Experimental Comparison of Fiducial Markers Used in Proton Therapy: Study of Different Imaging Modalities and Proton Fluence Perturbations Measured With CMOS Pixel Sensors.

作者信息

Reidel Claire-Anne, Horst Felix, Schuy Christoph, Jäkel Oliver, Ecker Swantje, Henkner Katrin, Brons Stephan, Durante Marco, Weber Uli

机构信息

Biophysics Department, GSI Helmholtzzentrum für Schwerionenforschung GmbH, Darmstadt, Germany.

Division of Medical Physics in Radiation Oncology, German Cancer Research Center (DKFZ), Heidelberg, Germany.

出版信息

Front Oncol. 2022 Mar 25;12:830080. doi: 10.3389/fonc.2022.830080. eCollection 2022.

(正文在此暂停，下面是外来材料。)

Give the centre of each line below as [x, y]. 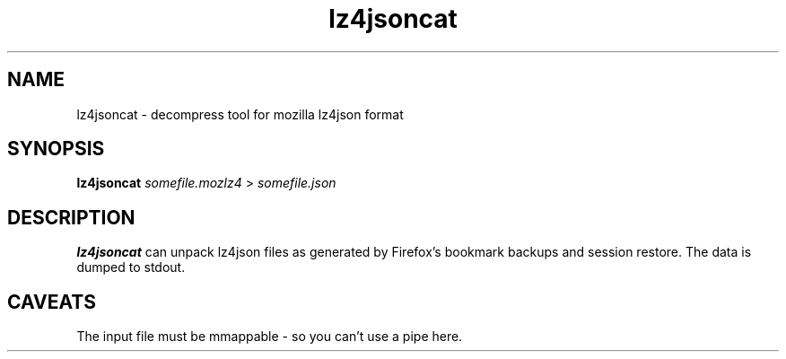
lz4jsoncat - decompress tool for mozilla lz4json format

DOI:10.3389/fonc.2022.830080
PMID:35402273
原文链接:https://pmc.ncbi.nlm.nih.gov/articles/PMC8990863/
Abstract

Fiducial markers are used for image guidance to verify the correct positioning of the target for the case of tumors that can suffer interfractional motion during proton therapy. The markers should be visible on daily imaging, but at the same time, they should produce minimal streak artifacts in the CT scans for treatment planning and induce only slight dose perturbations during particle therapy. In this work, these three criteria were experimentally investigated at the Heidelberg Ion Beam Therapy Center. Several small fiducial markers with different geometries and materials (gold, platinum, and carbon-coated ZrO) were evaluated. The streak artifacts on treatment planning CT were measured with and without iMAR correction, showing significantly smaller artifacts from markers lighter than 6 mg and a clear improvement with iMAR correction. Daily imaging as X-ray projections and in-room mobile CT were also performed. Markers heavier than 6 mg showed a better contrast in the X-ray projections, whereas on the images from the in-room mobile CT, all markers were clearly visible. In the other part of this work, fluence perturbations of proton beams were measured for the same markers by using a tracker system of several high spatial resolution CMOS pixel sensors. The measurements were performed for single-energy beams, as well as for a spread-out Bragg peak. Three-dimensional fluence distributions were computed after reconstructing all particle trajectories. These measurements clearly showed that the ZrO markers and the low-mass gold/platinum markers (0.35mm diameter) induce perturbations being 2-3 times lower than the heavier gold or platinum markers of 0.5mm diameter. Monte Carlo simulations, using the FLUKA code, were used to compute dose distributions and showed good agreement with the experimental data after adjusting the phase space of the simulated proton beam compared to the experimental beam.

摘要

在质子治疗过程中,对于可能发生分次间运动的肿瘤病例, fiducial标记物用于图像引导以验证靶区的正确定位。这些标记物应在每日成像中可见,但同时,它们在用于治疗计划的CT扫描中应产生最小的条纹伪影,并且在粒子治疗期间仅引起轻微的剂量扰动。在这项工作中,在海德堡离子束治疗中心对这三个标准进行了实验研究。评估了几种具有不同几何形状和材料(金、铂和碳涂层ZrO)的小型fiducial标记物。在有和没有迭代金属伪影校正(iMAR)的情况下,测量了治疗计划CT上的条纹伪影,结果显示重量小于6mg的标记物产生的伪影明显更小,并且iMAR校正有明显改善。还进行了作为X射线投影的每日成像和室内移动CT成像。重量超过6mg的标记物在X射线投影中显示出更好的对比度,而在室内移动CT的图像上,所有标记物都清晰可见。在这项工作的另一部分中,通过使用由几个高空间分辨率CMOS像素传感器组成的跟踪系统,测量了相同标记物对质子束的注量扰动。对单能束以及扩展布拉格峰进行了测量。在重建所有粒子轨迹后,计算了三维注量分布。这些测量清楚地表明,ZrO标记物和低质量的金/铂标记物(直径0.35mm)引起的扰动比直径0.5mm的较重金或铂标记物低2至3倍。使用FLUKA代码进行的蒙特卡罗模拟用于计算剂量分布,并且在将模拟质子束的相空间与实验束进行调整后,与实验数据显示出良好的一致性。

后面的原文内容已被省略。